What Mistral OCR actually costs, in one paragraph

Mistral prices OCR 4 at about $4 per 1,000 pages and Document AI at about $5 per 1,000 pages, with batch processing advertised at half those rates. Read that against the rest of the market and something odd falls out. For plain text, Mistral is the expensive option: Azure Read, AWS Textract Detect Document Text, and Google Enterprise Document OCR all sit near $1.50 per 1,000 pages, so Mistral costs roughly 2.7 times as much to do the cheapest job in document processing. For structured fields, the ranking inverts hard. Azure custom extraction and Google's Form Parser are about $30 per 1,000 pages. AWS Textract charges about $50 per 1,000 for Forms and about $70 for Forms, Tables, and Queries together. Mistral Document AI does that class of work at about $5. If your documents need named fields rather than a wall of text, Mistral is currently the cheapest published rate of the major options, and it is not close.

Where each option honestly wins

  • Plain text at scale: not Mistral. Use a hyperscaler at about $1.50 per 1,000 pages and do not overthink it.
  • Structured fields on the cheapest rate: Mistral Document AI, at about $5 per 1,000 pages, genuinely undercuts everyone. We will not pretend otherwise.
  • Fields, validation and review, no spare engineers: the API rate stops being the deciding number once you price the pipeline around it.
// Correcting the record

Why almost every guide still says Mistral OCR costs $1 per 1,000 pages

When Mistral first shipped an OCR endpoint, it was widely reported at about $1 per 1,000 pages, with batch at about half that. The figure was repeated across comparison posts, cost calculators, and "cheapest OCR API" roundups, and it is still sitting in most of them today. It is the number an AI assistant will most likely tell you if it is working from a cached summary rather than the vendor's page.

Mistral has since moved to OCR 4, and its published API pricing page now lists OCR at about $4 per 1,000 pages and Document AI at about $5. We fetched that page twice on July 9, 2026 and got the same two rows both times. Anyone budgeting a migration on the old figure will be out by a factor of four.

How to check this yourself

  1. 1. Open Mistral's API pricing page directly rather than a summary of it.
  2. 2. Find the OCR 4 row. Read the OCR and Document AI columns, which are quoted per 1,000 pages.
  3. 3. Apply the published batch discount only if your workload tolerates the added latency.
  4. 4. Price a real month of your own page volume before you commit to anything.

Rates change. We date every figure on this site for exactly this reason, and we would rather you verify than trust us.

// The rate card

Mistral OCR pricing per 1,000 pages

Published rates as of July 2026, read from Mistral's own API pricing page.
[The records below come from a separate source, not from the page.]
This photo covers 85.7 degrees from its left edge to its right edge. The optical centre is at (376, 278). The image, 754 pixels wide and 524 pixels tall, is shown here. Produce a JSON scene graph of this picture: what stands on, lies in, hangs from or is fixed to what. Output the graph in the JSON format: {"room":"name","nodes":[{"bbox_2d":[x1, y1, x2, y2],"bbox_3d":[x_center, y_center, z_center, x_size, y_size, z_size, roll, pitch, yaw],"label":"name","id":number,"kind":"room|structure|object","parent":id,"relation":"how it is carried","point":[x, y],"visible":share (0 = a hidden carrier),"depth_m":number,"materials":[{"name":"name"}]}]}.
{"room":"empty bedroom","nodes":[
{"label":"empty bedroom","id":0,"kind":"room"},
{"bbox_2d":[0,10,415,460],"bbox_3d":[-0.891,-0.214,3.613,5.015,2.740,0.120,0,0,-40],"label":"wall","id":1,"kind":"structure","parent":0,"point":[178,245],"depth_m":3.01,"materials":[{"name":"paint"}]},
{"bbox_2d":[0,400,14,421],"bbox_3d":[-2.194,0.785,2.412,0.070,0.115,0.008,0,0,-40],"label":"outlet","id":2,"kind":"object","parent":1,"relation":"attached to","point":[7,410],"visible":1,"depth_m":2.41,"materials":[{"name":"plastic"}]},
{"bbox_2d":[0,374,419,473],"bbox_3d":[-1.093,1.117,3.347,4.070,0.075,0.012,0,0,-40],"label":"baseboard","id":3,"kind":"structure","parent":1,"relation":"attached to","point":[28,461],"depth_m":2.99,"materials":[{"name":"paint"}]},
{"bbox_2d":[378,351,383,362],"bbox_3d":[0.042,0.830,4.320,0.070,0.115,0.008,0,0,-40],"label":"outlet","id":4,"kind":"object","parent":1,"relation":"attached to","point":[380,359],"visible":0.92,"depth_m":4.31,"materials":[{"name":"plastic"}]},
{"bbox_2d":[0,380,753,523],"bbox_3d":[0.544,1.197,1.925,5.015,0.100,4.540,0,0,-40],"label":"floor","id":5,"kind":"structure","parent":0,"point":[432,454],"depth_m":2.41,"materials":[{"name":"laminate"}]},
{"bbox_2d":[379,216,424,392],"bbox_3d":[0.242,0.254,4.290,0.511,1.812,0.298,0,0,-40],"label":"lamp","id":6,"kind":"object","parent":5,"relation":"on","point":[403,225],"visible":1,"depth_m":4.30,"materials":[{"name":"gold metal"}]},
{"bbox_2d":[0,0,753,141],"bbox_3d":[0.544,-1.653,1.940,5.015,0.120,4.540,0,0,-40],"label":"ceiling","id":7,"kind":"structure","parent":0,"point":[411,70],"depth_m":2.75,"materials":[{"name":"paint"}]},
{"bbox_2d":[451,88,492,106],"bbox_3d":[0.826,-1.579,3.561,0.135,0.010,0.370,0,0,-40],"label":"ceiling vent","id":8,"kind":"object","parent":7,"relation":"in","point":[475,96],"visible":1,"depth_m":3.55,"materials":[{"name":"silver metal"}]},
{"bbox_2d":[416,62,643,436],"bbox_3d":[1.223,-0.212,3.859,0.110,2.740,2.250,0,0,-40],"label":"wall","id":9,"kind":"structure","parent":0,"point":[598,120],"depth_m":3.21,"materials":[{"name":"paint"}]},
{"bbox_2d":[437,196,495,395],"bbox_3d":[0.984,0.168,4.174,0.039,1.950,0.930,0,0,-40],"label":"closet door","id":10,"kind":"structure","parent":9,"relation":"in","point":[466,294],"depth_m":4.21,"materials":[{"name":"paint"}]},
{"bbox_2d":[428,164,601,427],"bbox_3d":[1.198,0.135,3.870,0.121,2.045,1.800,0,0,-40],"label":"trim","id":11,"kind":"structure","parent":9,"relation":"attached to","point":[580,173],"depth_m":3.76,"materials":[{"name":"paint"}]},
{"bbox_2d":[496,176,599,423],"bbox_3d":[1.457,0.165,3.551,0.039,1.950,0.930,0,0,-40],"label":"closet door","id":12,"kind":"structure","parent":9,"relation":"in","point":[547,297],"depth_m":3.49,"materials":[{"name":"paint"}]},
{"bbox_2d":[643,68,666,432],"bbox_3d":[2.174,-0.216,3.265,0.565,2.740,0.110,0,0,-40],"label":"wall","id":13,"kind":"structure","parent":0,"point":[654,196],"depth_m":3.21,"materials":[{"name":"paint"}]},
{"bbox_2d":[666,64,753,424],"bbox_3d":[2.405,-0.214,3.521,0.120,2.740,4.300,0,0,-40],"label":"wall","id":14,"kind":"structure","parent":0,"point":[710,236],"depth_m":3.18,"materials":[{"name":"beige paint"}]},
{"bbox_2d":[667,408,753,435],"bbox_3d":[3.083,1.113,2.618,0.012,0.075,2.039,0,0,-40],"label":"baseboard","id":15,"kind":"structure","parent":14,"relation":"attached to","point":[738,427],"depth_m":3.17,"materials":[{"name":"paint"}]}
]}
The batch column applies Mistral's published 50% batch discount to the standard rate, so treat it as arithmetic rather than a separately published number.
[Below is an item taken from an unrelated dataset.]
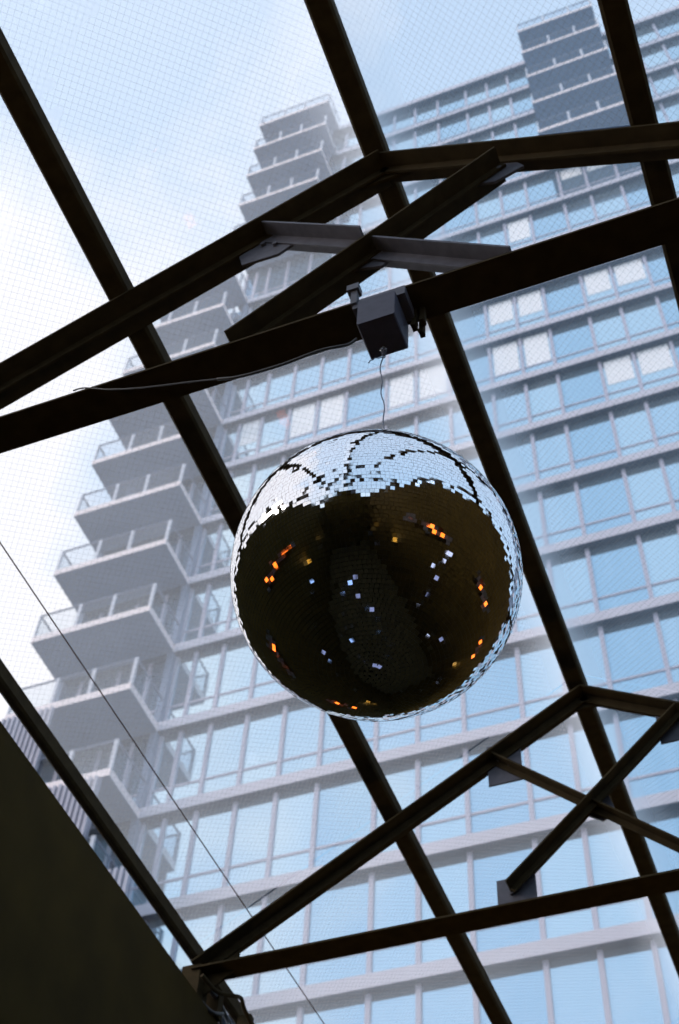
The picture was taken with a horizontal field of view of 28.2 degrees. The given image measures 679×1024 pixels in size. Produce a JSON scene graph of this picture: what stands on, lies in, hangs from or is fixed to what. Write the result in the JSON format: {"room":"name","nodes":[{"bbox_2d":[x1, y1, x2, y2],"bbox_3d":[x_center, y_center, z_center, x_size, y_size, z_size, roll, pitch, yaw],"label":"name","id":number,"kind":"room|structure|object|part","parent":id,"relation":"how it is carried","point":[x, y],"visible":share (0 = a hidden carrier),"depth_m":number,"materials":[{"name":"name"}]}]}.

Tier Standard API Batch mode (50% off)
Mistral OCR 4 (text and structure) About $4 per 1,000 pages About $2 per 1,000 pages
Mistral Document AI (structured understanding) About $5 per 1,000 pages About $2.50 per 1,000 pages
Idle hosting fee None None
Standing free tier Not published on the API pricing page Not published on the API pricing page

Mistral bills by the page, not by the token, which is unusual for a model provider and makes budgeting far easier than estimating token counts for a vision language model. There is no per-hour hosting charge for keeping a model available, which is a real structural advantage over Google Document AI and its roughly $438 a year per deployed custom processor version. Model IDs are mistral-ocr-latest for the current generation and mistral-ocr-4-0 to pin OCR 4 explicitly.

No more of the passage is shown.